Évitez de tenter de le percer ou de le vider vous-même. Une masse derrière le genou n’est pas toujours un kyste, et une échographie peut être nécessaire pour confirmer son origine. Le traitement doit viser la cause, pas seulement le volume visible.
Peut-on masser une zone gonflée derrière le genou ?
Mieux vaut éviter le massage tant que l’origine du gonflement n’est pas connue. Une pression forte peut augmenter la douleur, irriter les tissus ou être inadaptée si le gonflement concerne une veine ou une inflammation importante.
Vous pouvez plutôt adopter une position confortable, surélever la jambe et appliquer du froid protégé par un tissu pendant une courte durée, si cela vous soulage. Si le gonflement descend vers le mollet, si celui-ci devient chaud ou douloureux, ne massez pas et contactez rapidement un professionnel de santé.
Une genouillère peut-elle faire disparaître le gonflement ?

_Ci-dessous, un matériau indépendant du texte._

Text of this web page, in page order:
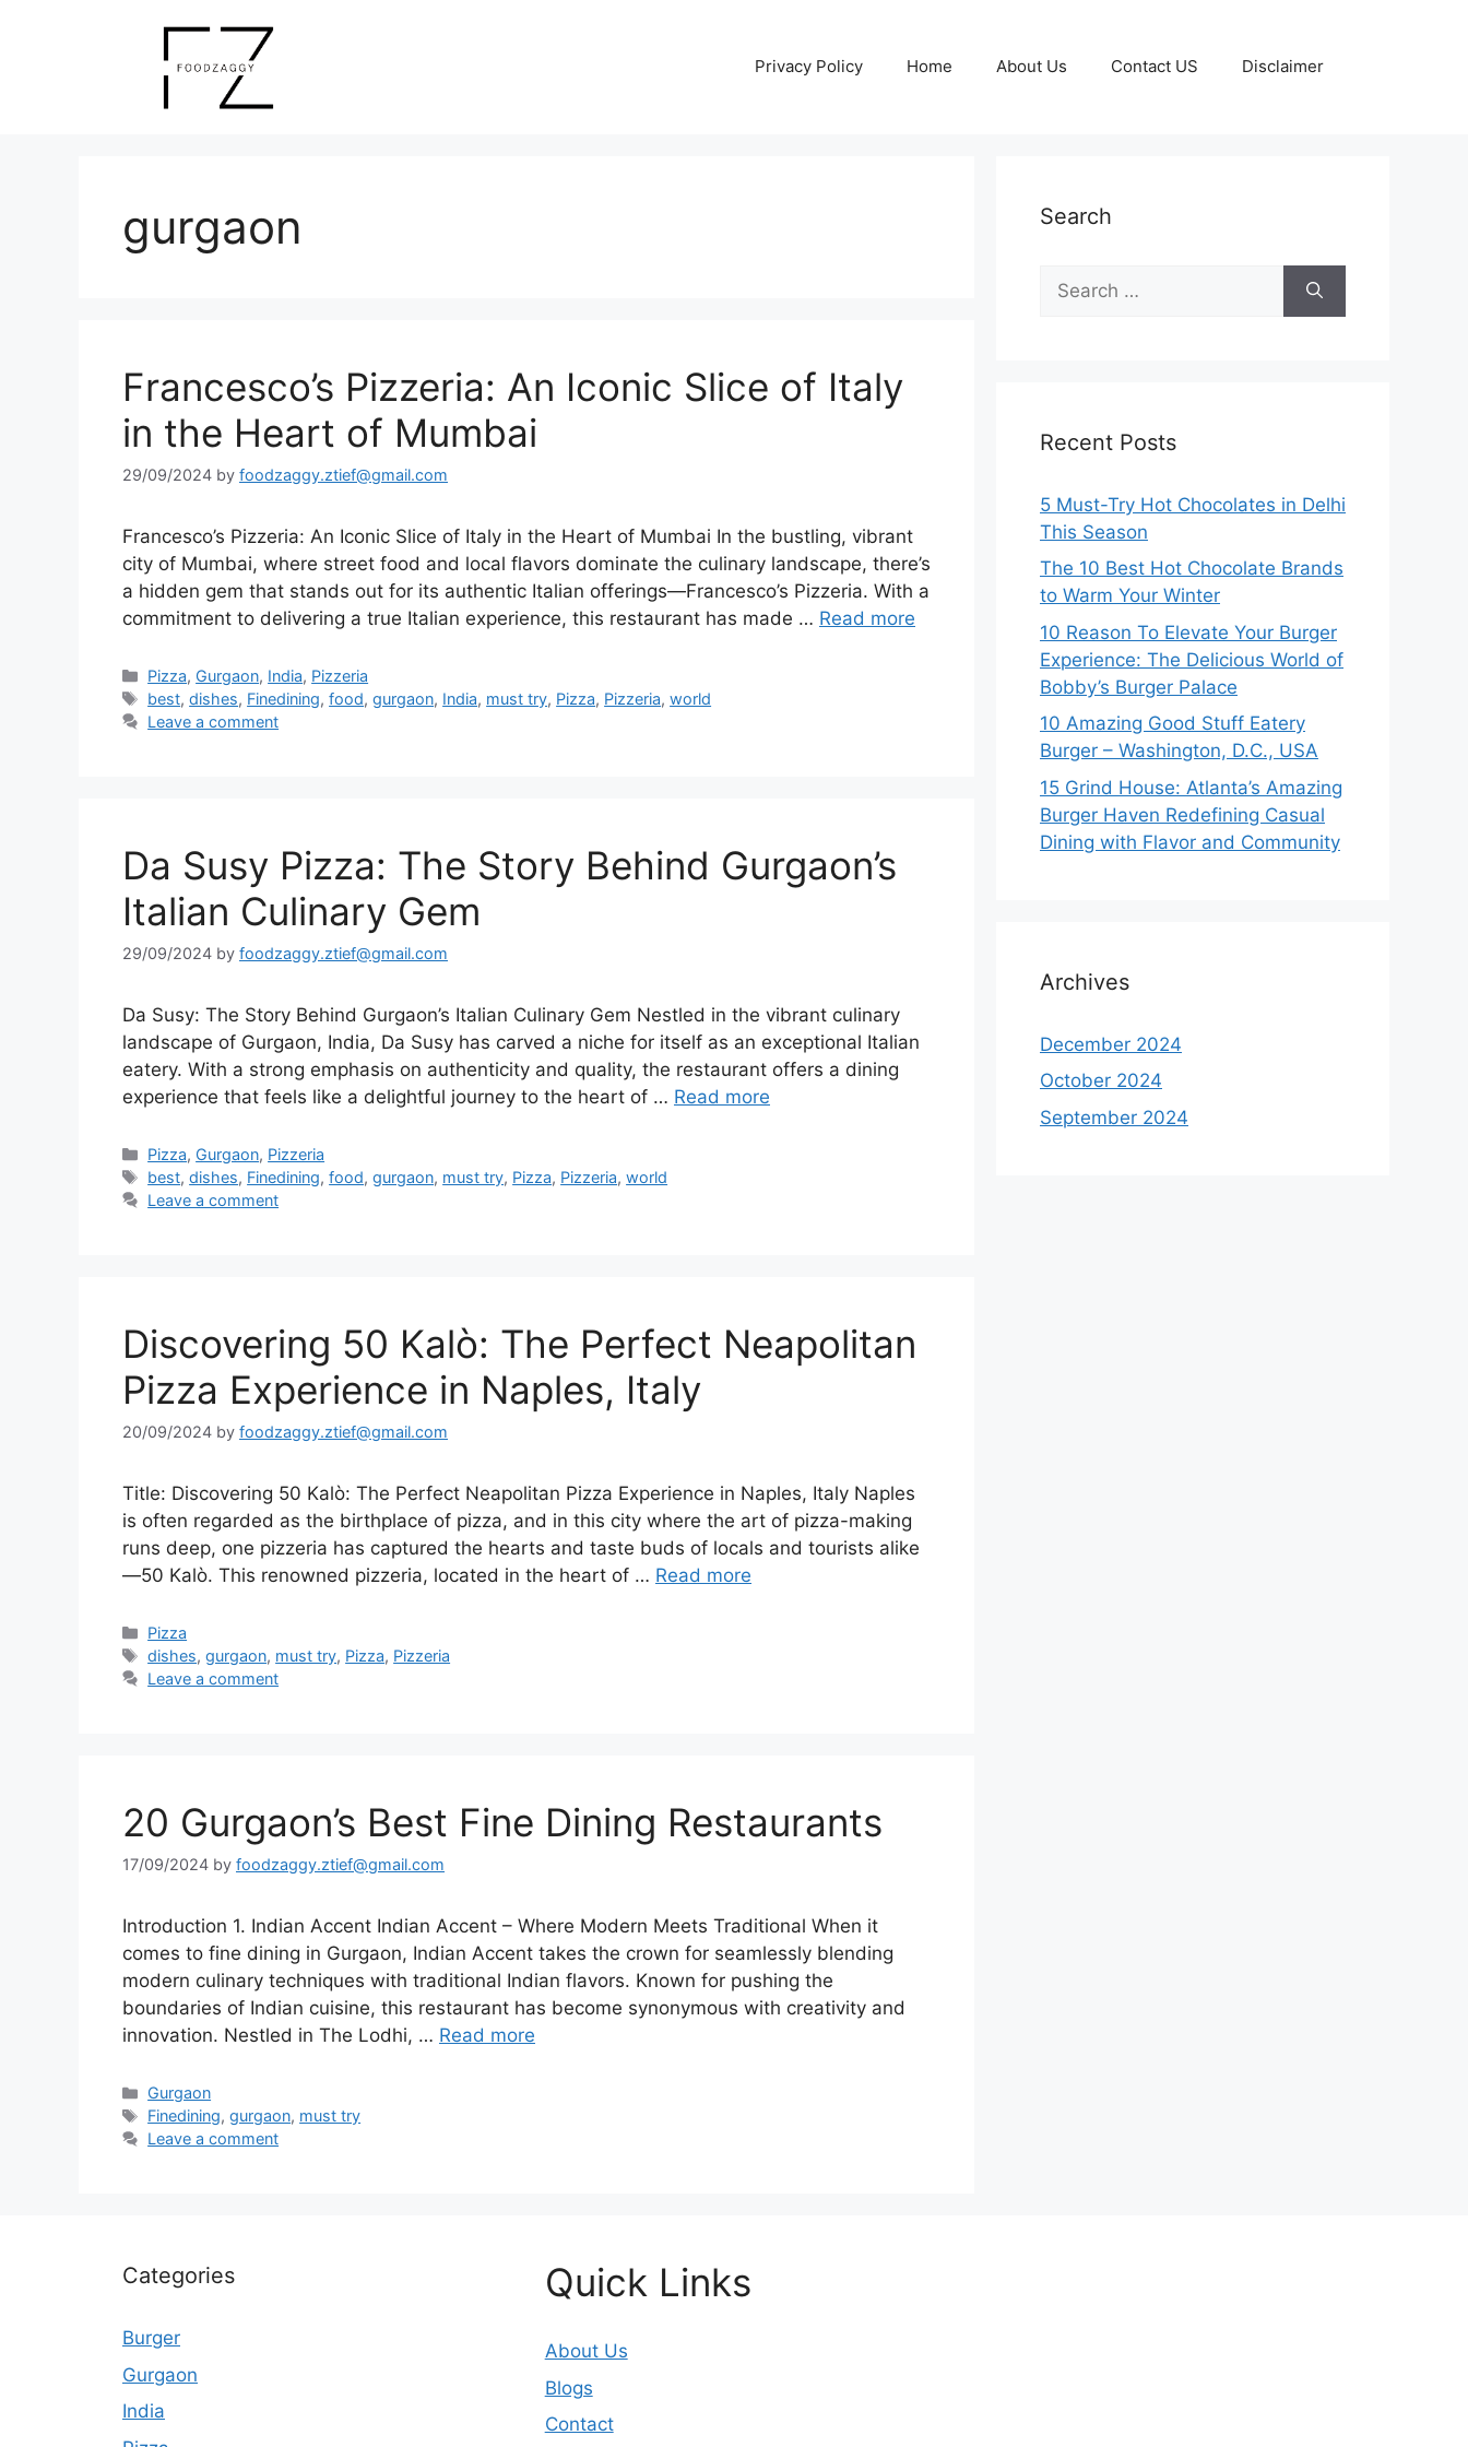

Une genouillère ne fait pas disparaître la cause d’un gonflement situé derrière le genou. Elle peut parfois apporter du maintien ou limiter une sensation d’instabilité pendant une reprise encadrée, mais son usage doit rester compatible avec le problème identifié.
Un modèle trop serré peut augmenter la pression dans le creux du genou et gêner la circulation. Si vous cherchez un soutien adapté après un avis médical, consultez notre sélection de genouillères pour le maintien du genou, en vérifiant la taille et le niveau de compression. Retirez-la en cas d’engourdissement, de fourmillements, de pied froid ou de gonflement accru.
Conclusion
Pourquoi derrière mon genou c’est gonflé ? La cause est souvent articulaire, avec un kyste de Baker, une inflammation liée à l’arthrose ou une irritation après une blessure ou un effort inhabituel. Le contexte d’apparition, la douleur, la raideur, la chaleur locale et la capacité à marcher permettent de mieux orienter la situation, sans remplacer un examen médical.
Certains signes ne doivent pas attendre : gonflement brutal d’une jambe, mollet douloureux, rouge ou chaud, fièvre, genou très chaud, difficulté importante à poser le pied, essoufflement soudain ou douleur thoracique. Dans ces situations, demandez rapidement un avis médical et appelez les urgences si des symptômes respiratoires ou thoraciques apparaissent.
Si le gonflement persiste, revient régulièrement ou limite les mouvements, consultez votre médecin afin d’en rechercher la cause. Le repos relatif, le froid protégé et la surélévation peuvent aider à réduire l’inconfort, mais une genouillère ne doit pas servir à masquer une douleur sans évaluation. Un maintien adapté accompagne un genou déjà compris et pris en charge, il ne remplace pas le diagnostic.